Come mettere in sicurezza i tuoi endpoint API contro gli attacchi BOLA

Hai costruito un'API elegante. È veloce, scalabile e alimenta un'ottima esperienza utente. Probabilmente hai spuntato le caselle per le basi: hai abilitato HTTPS, stai usando JWT o API keys per l'autenticazione e forse hai persino eseguito uno scanner di vulnerabilità. Ti senti al sicuro. Ma c'è un killer silenzioso nel mondo della sicurezza delle API che gli scanner tradizionali spesso mancano, e non richiede un exploit complesso o un payload sofisticato per funzionare.

Si chiama BOLA—Broken Object Level Authorization.

Se non hai familiarità con il termine, BOLA è essenzialmente il trucco dello "scambio di ID". Immagina che un utente acceda alla tua app e veda il suo profilo su api.example.com/user/12345. Nota il numero alla fine. Per capriccio, cambia 12345 in 12346. Se il tuo server restituisce felicemente i dati privati dell'utente 12346 senza verificare se il richiedente abbia effettivamente il permesso di vederli, hai una vulnerabilità BOLA.

Sembra semplice, quasi troppo semplice. Ma questa semplicità è il motivo per cui BOLA è costantemente classificata come la minaccia numero 1 nell'OWASP API Security Top 10. Perché? Perché non è un fallimento dell'autenticazione (sapere chi è l'utente), ma un fallimento dell'autorizzazione (sapere cosa l'utente è autorizzato a fare).

Proteggere i tuoi endpoint API dagli attacchi BOLA non significa aggiungere un firewall più grande; si tratta di cambiare il modo in cui la tua applicazione gestisce la proprietà dei dati. In questa guida, analizzeremo esattamente come funziona BOLA, perché si verifica e i passi concreti che puoi intraprendere per bloccare definitivamente i tuoi endpoint.

Cos'è esattamente BOLA e perché è così pericolosa?

Per capire BOLA, dobbiamo distinguere tra autenticazione e autorizzazione. Questi due termini vengono usati in modo intercambiabile, ma nel contesto della sicurezza delle API, sono mondi a parte.

L'autenticazione è il processo di verifica dell'identità di un utente. "Sei chi dici di essere?" Quando un utente fornisce una password o un token e il tuo sistema dice "Sì", è autenticato.

L'autorizzazione è il processo di verifica dei permessi. "Ora che so chi sei, ti è consentito accedere a questo specifico dato?"
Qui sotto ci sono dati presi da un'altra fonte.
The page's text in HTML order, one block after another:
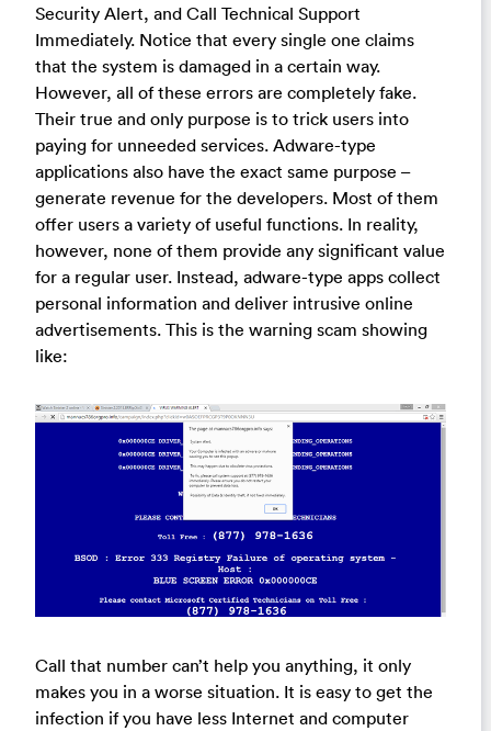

BOLA si verifica quando un'applicazione fornisce accesso a un oggetto (un record di database, un file, un account utente) basandosi su input forniti dall'utente, ma non riesce a verificare che l'utente autenticato sia effettivamente il proprietario o abbia il permesso di accedere a quell'oggetto.

L'anatomia di un attacco BOLA

Un tipico attacco BOLA segue uno schema molto prevedibile:

  1. Osservazione: L'attaccante crea un account legittimo sulla tua piattaforma. Inizia a usare l'app e nota che le richieste API utilizzano identificatori prevedibili (come numeri interi) nell'URL.
  2. Manipolazione: L'attaccante utilizza uno strumento proxy (come Burp Suite o Postman) per intercettare una richiesta. Vede una richiesta come GET /api/v1/orders/9876.
  3. Iterazione: L'attaccante cambia 9876 in 9875, 9874 e così via.
  4. Esfiltrazione: Se il server non verifica la proprietà dell'ordine 9875, restituisce i dati. L'attaccante scrive quindi un semplice script per scorrere migliaia di ID, estraendo l'intero database in pochi minuti.
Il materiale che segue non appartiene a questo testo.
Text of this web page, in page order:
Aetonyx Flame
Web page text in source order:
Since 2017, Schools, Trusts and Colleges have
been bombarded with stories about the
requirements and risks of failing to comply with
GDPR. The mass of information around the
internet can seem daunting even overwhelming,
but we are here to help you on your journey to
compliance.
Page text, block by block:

Perché gli strumenti di sicurezza tradizionali non riescono a rilevare BOLA

Se stai utilizzando un Web Application Firewall (WAF) standard o un semplice scanner di vulnerabilità, potresti chiederti perché non ti abbiano avvertito di questo.
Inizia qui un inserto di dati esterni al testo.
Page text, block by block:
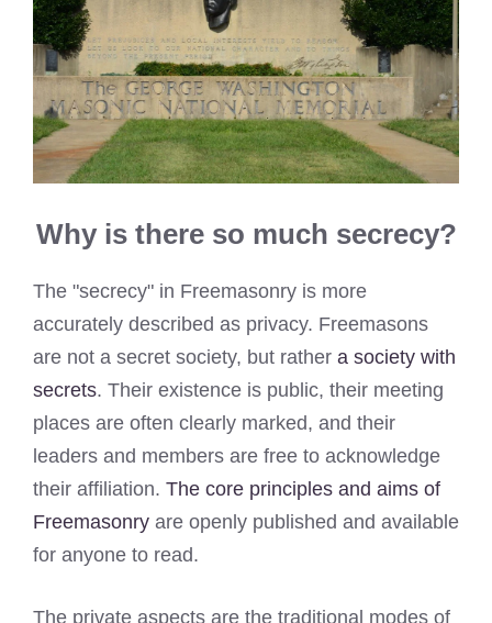
Why is there so much secrecy?
The "secrecy" in Freemasonry is more
accurately described as privacy. Freemasons
are not a secret society, but rather a society with
secrets. Their existence is public, their meeting
places are often clearly marked, and their
leaders and members are free to acknowledge
their affiliation. The core principles and aims of
Freemasonry are openly published and available
for anyone to read.
The private aspects are the traditional modes of

Il problema è che gli attacchi BOLA assomigliano a traffico perfettamente legale. Per un WAF, una richiesta per /api/v1/orders/9875 sembra identica a una richiesta per /api/v1/orders/9876. Entrambe sono richieste HTTP GET valide. Entrambe hanno un token di autenticazione valido. L'"attacco" si verifica nella logica di business del tuo codice, non nella formattazione della richiesta.

È qui che il divario tra "scansione" e "test" diventa evidente. Uno scanner cerca firme note (come stringhe di SQL Injection); un Penetration Test cerca difetti logici. Ecco perché i team si stanno orientando verso la Continuous Threat Exposure Management (CTEM) e utilizzano piattaforme come Penetrify. Hai bisogno di un sistema che comprenda il contesto delle tue chiamate API, non solo se la richiesta è "ben formata".

Scenari Comuni in Cui BOLA si Insinua

BOLA non è limitato a un solo tipo di endpoint. Tende a manifestarsi ovunque venga utilizzato un ID univoco per recuperare dati. Ecco alcuni dei luoghi più comuni in cui si nasconde.

Profili Utente e Impostazioni Account

Questo è l'esempio classico. Endpoint come /api/users/{userId}/settings o /api/me/profile sono obiettivi primari. Se il backend prende semplicemente lo {userId} dall'URL e interroga il database senza verificare se current_user.id == requested_userId, qualsiasi utente autenticato può visualizzare o modificare le impostazioni di qualsiasi altro utente.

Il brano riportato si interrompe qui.